If `/sfu/ws/*` misbehaves, drop the SFU image back to v0.11.9. The
Caddyfile change is **forward-compatible** — when the SFU isn't
listening on 8920, Caddy returns 502 for `/sfu/ws/*` and other routes
(`/api/*`, `/ws/*`, `/relay/*`) keep working unchanged.

```bash
docker pull ghcr.io/anatolykoptev/partner-edge-sfu:v0.11.9
docker stop oxpulse-partner-sfu && docker rm oxpulse-partner-sfu
docker run -d \
  --name oxpulse-partner-sfu \
  --restart unless-stopped \
  --network host \
  -e SFU_BIND_ADDRESS=<PUBLIC_IP> \
  -e SFU_UDP_PORT=7878 \
  -e SFU_METRICS_PORT=9317 \
  -e SFU_RELAY_API_PORT=8912 \
  -e PARTNER_ID=<piter|krolik|rvpn> \
  -e RUST_LOG=info \
  -e RELAY_JWT_SECRET=<32+ byte hex> \
  -e SFU_SIGNING_PUBLIC_KEY='...' \
  ghcr.io/anatolykoptev/partner-edge-sfu:v0.11.9
```

(The new env vars `SFU_CLIENT_WS_PORT`, `SIGNALING_SFU_SECRET`, and
`SFU_PUBLIC_IP` are ignored by v0.11.9 — no manual cleanup needed.
For an in-place v0.12.1 → v0.12.0 rollback, simply unset `SFU_PUBLIC_IP`
and the SFU falls back to the historical bind-address candidate behavior.)

---

## Port-allocation note

8911 was the original choice for the client_ws endpoint.

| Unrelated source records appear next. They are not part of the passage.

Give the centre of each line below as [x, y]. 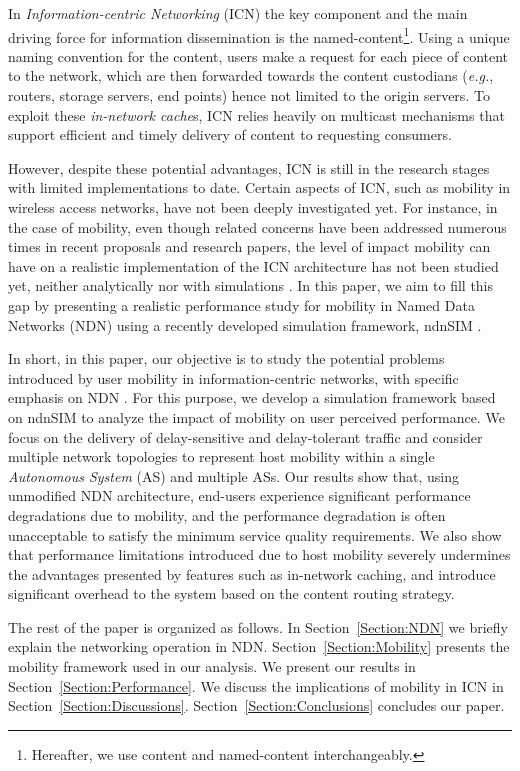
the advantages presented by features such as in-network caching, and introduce [252, 573]
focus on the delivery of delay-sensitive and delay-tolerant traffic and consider [245, 436]
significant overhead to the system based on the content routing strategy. [231, 593]
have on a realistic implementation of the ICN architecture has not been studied [253, 265]
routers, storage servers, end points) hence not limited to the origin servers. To [249, 95]
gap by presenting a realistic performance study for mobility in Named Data [241, 304]
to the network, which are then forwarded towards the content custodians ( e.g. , [251, 75]
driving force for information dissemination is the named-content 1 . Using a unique [259, 35]
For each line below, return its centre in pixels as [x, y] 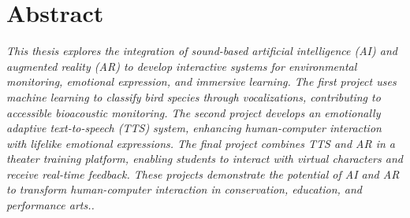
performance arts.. [50, 205]
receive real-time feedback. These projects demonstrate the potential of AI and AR [203, 174]
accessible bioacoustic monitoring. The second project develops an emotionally [194, 112]
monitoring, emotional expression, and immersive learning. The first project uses [201, 81]
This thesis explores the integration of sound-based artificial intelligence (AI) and [202, 51]
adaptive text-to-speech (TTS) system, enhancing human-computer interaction [194, 128]
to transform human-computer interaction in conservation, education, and [184, 189]
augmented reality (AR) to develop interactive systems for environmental [182, 66]
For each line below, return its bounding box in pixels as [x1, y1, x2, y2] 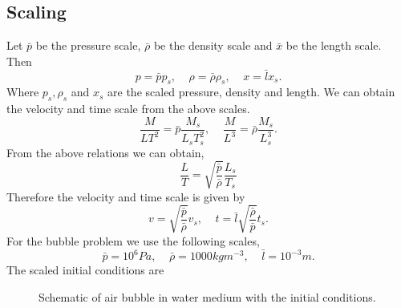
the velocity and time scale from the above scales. [6, 100, 250, 117]
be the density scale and [153, 37, 273, 54]
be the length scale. [286, 37, 382, 54]
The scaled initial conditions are [6, 261, 164, 278]
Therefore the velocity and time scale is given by [6, 188, 245, 205]
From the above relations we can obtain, [6, 144, 205, 160]
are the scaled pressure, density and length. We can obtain [107, 83, 395, 100]
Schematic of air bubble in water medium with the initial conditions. [38, 288, 376, 305]
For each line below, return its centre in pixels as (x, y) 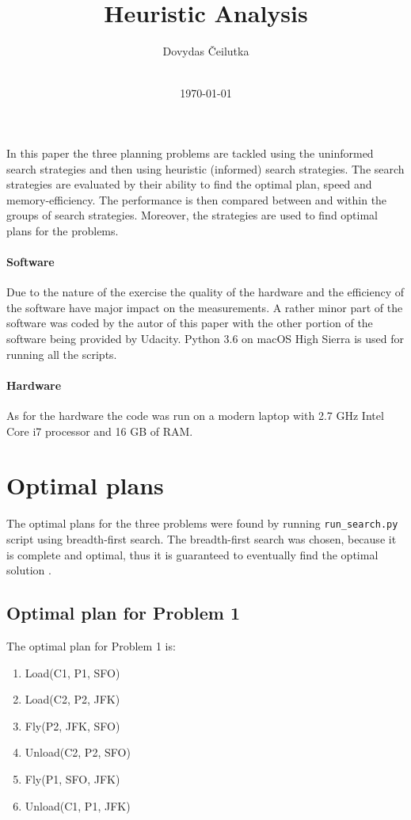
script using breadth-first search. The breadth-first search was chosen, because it (202, 539)
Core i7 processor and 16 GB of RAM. (100, 431)
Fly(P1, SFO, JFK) (72, 778)
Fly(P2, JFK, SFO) (72, 725)
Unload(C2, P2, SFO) (78, 752)
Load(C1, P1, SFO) (72, 672)
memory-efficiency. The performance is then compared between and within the (197, 199)
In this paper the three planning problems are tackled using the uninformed (190, 153)
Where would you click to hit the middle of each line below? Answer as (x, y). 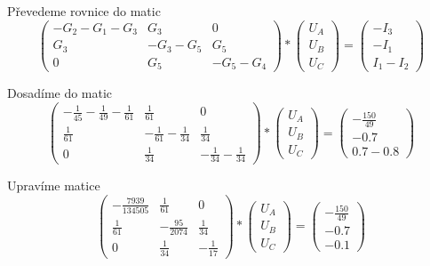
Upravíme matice (54, 185)
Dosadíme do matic (60, 93)
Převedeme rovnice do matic (84, 11)
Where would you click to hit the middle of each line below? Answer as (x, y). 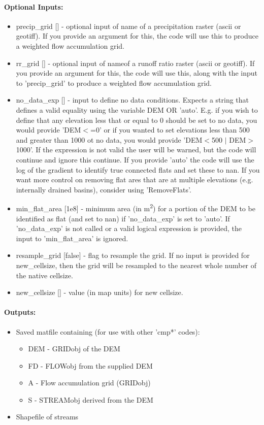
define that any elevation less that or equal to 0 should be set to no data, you (137, 120)
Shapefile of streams (47, 417)
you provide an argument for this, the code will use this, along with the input (137, 73)
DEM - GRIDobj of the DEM (74, 349)
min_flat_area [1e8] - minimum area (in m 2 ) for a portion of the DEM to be (136, 207)
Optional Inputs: (34, 6)
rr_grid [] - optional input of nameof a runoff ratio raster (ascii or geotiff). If (135, 63)
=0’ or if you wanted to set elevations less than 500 (170, 130)
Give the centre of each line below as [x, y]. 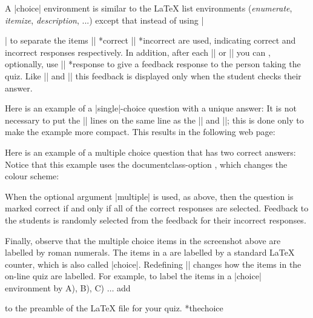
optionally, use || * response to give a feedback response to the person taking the [153, 64]
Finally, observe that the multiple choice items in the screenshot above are [143, 240]
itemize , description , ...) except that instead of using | [104, 20]
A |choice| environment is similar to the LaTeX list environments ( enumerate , [149, 8]
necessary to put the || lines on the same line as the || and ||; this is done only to [154, 120]
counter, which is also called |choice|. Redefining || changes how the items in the [153, 264]
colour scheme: [32, 176]
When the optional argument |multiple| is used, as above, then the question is [149, 196]
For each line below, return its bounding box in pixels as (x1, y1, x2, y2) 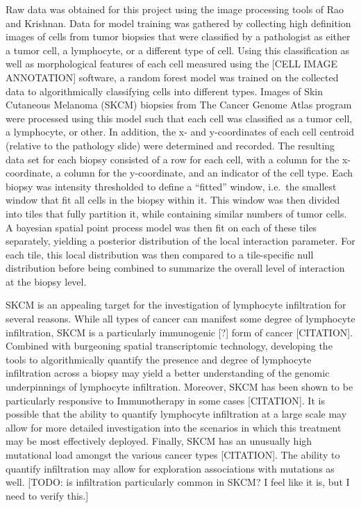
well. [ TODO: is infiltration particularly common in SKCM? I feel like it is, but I (6, 475, 350, 489)
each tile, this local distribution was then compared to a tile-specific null (6, 247, 314, 261)
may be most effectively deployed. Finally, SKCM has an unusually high (6, 434, 312, 448)
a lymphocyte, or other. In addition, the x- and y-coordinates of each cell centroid (6, 124, 354, 139)
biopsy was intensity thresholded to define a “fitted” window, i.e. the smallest (6, 179, 337, 193)
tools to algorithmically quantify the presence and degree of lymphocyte (6, 352, 312, 366)
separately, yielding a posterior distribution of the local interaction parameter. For (6, 233, 355, 248)
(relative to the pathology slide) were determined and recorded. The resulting (6, 138, 335, 152)
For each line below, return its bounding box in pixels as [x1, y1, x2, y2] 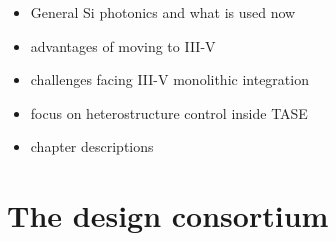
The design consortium [7, 195, 329, 236]
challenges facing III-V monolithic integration [30, 69, 309, 90]
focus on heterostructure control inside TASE [30, 102, 308, 123]
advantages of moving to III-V [30, 35, 216, 56]
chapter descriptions [30, 136, 154, 157]
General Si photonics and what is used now [30, 2, 296, 22]
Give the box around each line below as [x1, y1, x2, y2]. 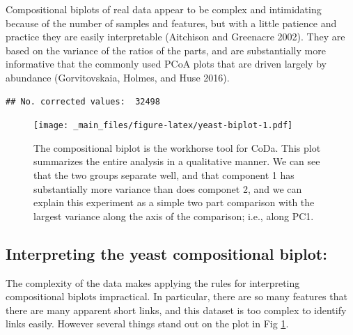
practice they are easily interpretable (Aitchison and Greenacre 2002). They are [6, 29, 345, 44]
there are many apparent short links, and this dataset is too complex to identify [6, 302, 347, 317]
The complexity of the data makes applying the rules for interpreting [6, 275, 300, 290]
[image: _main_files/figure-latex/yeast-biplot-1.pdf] [33, 120, 293, 131]
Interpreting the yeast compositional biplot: [6, 242, 327, 264]
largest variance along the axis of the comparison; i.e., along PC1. [33, 208, 314, 223]
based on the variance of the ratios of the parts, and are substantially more [6, 42, 326, 57]
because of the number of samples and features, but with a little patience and [6, 15, 337, 30]
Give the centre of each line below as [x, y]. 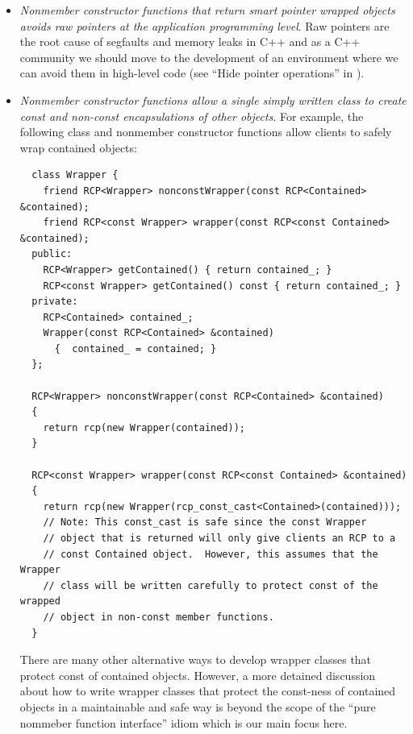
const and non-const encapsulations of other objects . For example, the [192, 116]
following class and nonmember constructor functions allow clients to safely [206, 132]
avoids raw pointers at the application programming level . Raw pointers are [204, 25]
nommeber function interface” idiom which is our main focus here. [184, 722]
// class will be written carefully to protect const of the [211, 585]
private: [55, 302]
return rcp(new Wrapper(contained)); [144, 427]
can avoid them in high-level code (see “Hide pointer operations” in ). [192, 73]
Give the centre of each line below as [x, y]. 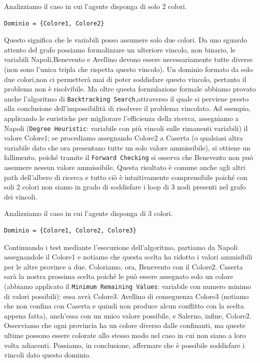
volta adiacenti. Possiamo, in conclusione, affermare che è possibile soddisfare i [124, 345]
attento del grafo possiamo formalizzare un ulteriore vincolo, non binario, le [120, 49]
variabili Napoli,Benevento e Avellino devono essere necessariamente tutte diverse [128, 59]
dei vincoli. [21, 196]
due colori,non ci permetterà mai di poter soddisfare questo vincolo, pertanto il [125, 79]
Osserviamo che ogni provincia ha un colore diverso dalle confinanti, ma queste [125, 325]
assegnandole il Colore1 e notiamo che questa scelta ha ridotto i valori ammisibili [128, 257]
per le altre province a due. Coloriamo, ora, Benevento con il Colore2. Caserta [123, 266]
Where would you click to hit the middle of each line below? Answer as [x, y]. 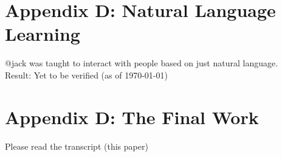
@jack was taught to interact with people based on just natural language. [142, 63]
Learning [43, 34]
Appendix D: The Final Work [132, 117]
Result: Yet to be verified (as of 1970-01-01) [86, 75]
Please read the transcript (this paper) [77, 146]
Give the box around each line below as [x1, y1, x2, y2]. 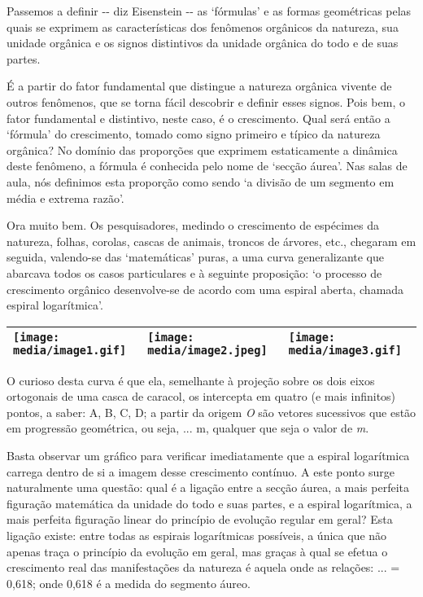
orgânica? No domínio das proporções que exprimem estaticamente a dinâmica [7, 141, 398, 158]
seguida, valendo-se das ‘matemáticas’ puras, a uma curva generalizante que [7, 248, 385, 266]
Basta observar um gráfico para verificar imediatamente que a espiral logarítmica [7, 447, 410, 464]
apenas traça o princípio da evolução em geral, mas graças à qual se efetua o [7, 542, 388, 560]
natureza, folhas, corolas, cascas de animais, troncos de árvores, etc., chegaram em [7, 232, 416, 249]
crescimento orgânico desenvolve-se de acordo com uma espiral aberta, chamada [7, 280, 404, 297]
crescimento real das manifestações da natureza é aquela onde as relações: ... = [7, 559, 400, 576]
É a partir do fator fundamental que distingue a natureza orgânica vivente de [7, 77, 392, 94]
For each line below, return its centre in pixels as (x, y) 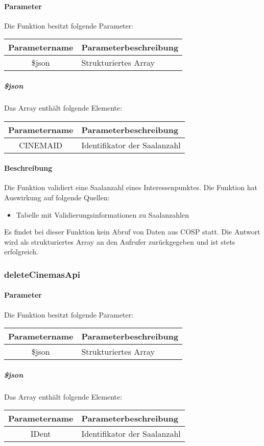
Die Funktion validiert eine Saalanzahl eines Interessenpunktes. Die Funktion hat (131, 187)
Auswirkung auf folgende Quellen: (57, 197)
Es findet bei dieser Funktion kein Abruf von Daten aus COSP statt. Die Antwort (132, 232)
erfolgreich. (21, 252)
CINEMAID (41, 145)
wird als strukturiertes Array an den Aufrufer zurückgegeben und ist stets (120, 241)
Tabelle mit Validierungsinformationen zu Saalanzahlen (102, 214)
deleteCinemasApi (42, 274)
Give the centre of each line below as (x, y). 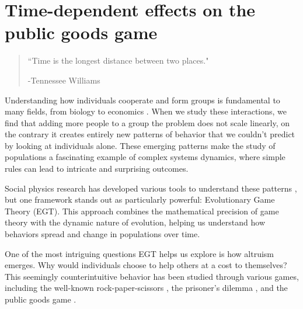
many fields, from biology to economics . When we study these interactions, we (146, 111)
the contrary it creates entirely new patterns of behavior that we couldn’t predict (150, 134)
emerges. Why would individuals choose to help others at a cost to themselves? (146, 265)
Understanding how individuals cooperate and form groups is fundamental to (142, 100)
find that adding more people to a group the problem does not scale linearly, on (147, 122)
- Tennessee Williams (64, 80)
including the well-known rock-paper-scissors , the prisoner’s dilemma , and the (146, 288)
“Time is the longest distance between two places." (118, 60)
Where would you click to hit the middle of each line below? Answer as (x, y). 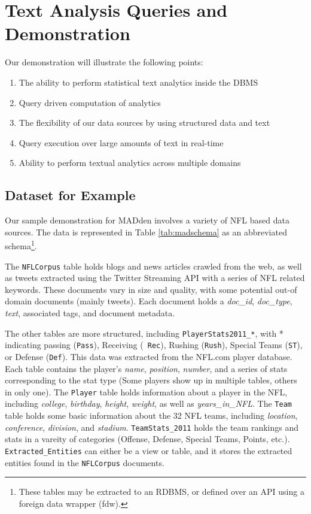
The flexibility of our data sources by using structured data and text (144, 123)
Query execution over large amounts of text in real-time (121, 142)
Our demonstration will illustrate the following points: (104, 62)
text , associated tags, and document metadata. (90, 312)
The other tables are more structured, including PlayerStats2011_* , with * (144, 333)
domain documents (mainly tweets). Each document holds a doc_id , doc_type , (149, 301)
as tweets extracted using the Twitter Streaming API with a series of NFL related (155, 278)
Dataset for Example (70, 195)
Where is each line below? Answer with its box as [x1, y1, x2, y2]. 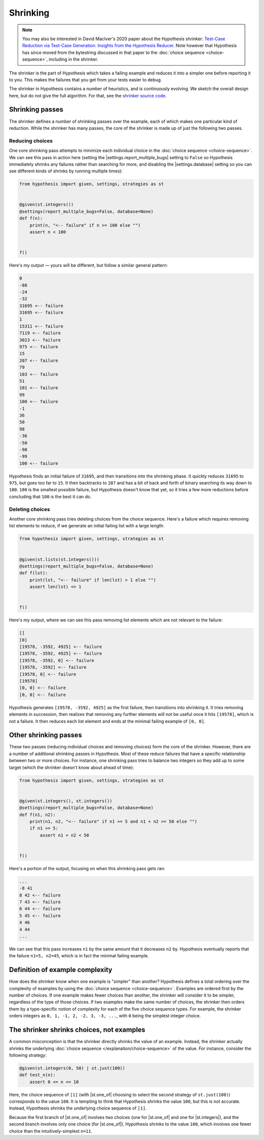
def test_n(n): [19, 1072, 56, 1078]
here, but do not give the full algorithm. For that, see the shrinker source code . [9, 93, 167, 98]
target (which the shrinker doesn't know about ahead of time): [9, 764, 134, 770]
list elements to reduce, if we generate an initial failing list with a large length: [9, 523, 164, 529]
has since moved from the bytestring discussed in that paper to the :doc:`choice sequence [22, 49, 205, 55]
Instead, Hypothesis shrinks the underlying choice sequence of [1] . [9, 1105, 147, 1111]
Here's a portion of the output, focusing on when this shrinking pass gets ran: [9, 865, 166, 871]
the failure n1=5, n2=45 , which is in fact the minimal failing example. [9, 953, 149, 959]
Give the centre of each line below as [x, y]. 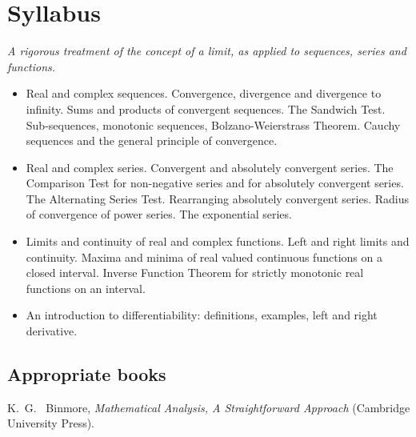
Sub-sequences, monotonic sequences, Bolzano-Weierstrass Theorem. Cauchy [213, 124]
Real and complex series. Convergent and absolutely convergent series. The [210, 167]
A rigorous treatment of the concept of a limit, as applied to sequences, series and [207, 51]
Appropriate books [87, 374]
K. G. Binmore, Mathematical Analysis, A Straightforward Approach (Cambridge [209, 407]
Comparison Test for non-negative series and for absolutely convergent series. [215, 183]
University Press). [51, 423]
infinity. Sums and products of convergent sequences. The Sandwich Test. [206, 108]
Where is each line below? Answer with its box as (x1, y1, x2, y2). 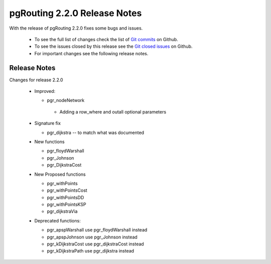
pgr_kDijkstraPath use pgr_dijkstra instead (47, 248, 134, 254)
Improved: (34, 88, 56, 94)
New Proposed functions (34, 171, 86, 177)
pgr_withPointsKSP (47, 201, 86, 208)
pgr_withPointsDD (47, 194, 84, 200)
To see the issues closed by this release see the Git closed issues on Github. (34, 43, 193, 50)
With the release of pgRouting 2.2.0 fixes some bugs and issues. (9, 25, 143, 31)
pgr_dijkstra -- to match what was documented (47, 129, 145, 136)
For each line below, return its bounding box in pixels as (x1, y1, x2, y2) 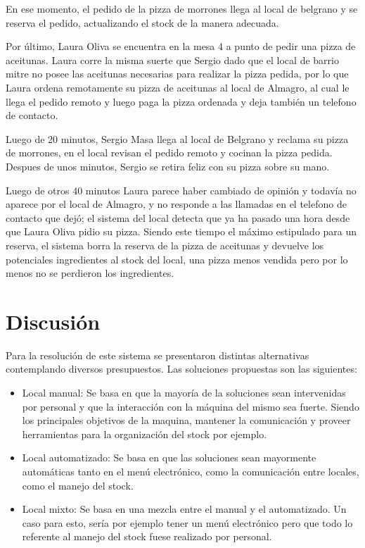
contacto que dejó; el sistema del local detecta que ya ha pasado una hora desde (6, 210, 350, 225)
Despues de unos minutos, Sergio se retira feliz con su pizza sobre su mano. (6, 158, 330, 173)
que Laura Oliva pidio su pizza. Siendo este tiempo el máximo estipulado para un (6, 224, 357, 239)
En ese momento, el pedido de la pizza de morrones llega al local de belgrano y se (6, 1, 358, 15)
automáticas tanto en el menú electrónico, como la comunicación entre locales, (22, 463, 359, 478)
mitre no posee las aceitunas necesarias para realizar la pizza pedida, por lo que (6, 66, 349, 81)
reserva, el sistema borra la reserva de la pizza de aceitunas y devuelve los (6, 237, 324, 252)
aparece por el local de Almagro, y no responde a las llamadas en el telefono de (6, 197, 347, 211)
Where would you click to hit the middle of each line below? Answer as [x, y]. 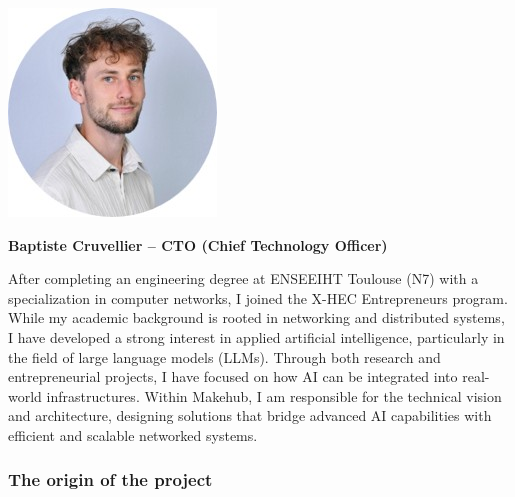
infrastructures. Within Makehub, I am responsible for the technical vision [274, 395]
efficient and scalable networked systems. [133, 434]
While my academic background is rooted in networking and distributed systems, [256, 317]
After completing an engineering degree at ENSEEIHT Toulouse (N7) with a [243, 278]
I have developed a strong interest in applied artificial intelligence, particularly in [256, 336]
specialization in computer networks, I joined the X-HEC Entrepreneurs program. [258, 297]
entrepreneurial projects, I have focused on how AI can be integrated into [233, 376]
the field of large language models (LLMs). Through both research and [224, 356]
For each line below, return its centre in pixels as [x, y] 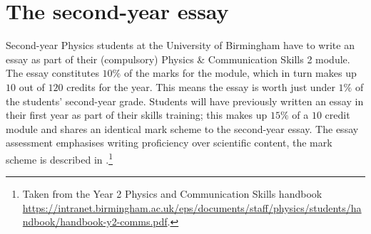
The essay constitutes [52, 73]
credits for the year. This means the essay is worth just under [201, 86]
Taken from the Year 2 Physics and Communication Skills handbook [172, 194]
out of [32, 86]
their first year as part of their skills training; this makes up [137, 115]
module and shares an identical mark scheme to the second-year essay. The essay [182, 128]
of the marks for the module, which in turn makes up [240, 73]
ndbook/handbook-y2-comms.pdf [95, 222]
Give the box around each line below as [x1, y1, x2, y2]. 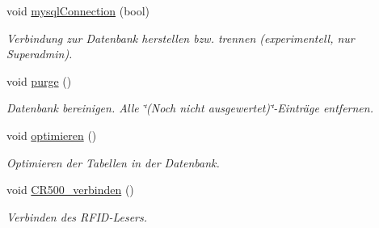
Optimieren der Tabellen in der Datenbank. [6, 154, 220, 171]
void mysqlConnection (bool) [6, 2, 150, 19]
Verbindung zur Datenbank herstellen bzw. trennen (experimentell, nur [6, 29, 355, 46]
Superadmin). [6, 45, 73, 62]
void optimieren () [6, 126, 97, 143]
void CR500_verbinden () [6, 181, 134, 198]
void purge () [6, 72, 72, 89]
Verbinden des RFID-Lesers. [6, 208, 148, 225]
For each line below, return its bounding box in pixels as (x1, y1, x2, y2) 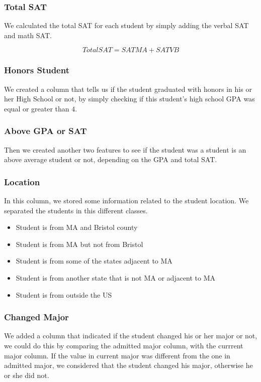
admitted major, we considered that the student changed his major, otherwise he (4, 360, 253, 370)
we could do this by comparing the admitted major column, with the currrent (4, 340, 243, 350)
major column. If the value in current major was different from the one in (4, 350, 230, 360)
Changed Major (4, 311, 69, 323)
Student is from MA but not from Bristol (16, 238, 143, 249)
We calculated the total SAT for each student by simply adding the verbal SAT (4, 20, 249, 31)
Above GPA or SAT (4, 124, 87, 137)
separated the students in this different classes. (4, 205, 148, 215)
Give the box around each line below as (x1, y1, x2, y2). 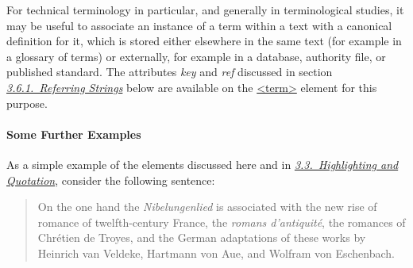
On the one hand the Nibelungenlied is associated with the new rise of (37, 198, 377, 215)
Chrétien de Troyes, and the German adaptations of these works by (37, 229, 366, 246)
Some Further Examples (6, 125, 141, 142)
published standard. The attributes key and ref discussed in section (6, 63, 333, 80)
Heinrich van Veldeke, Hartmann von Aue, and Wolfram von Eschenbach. (37, 244, 395, 261)
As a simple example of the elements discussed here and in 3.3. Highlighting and (6, 155, 399, 172)
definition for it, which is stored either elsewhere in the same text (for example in (6, 33, 402, 49)
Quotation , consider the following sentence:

On krolik
(arm-max-1768977332, San Jose), 8911 is squatted by an unrelated
go-imagine process and would require fleet-wide eviction to free up.
8920 was picked instead so the same Caddy template ships uniformly to
rvpn / piter / krolik without per-node port juggling.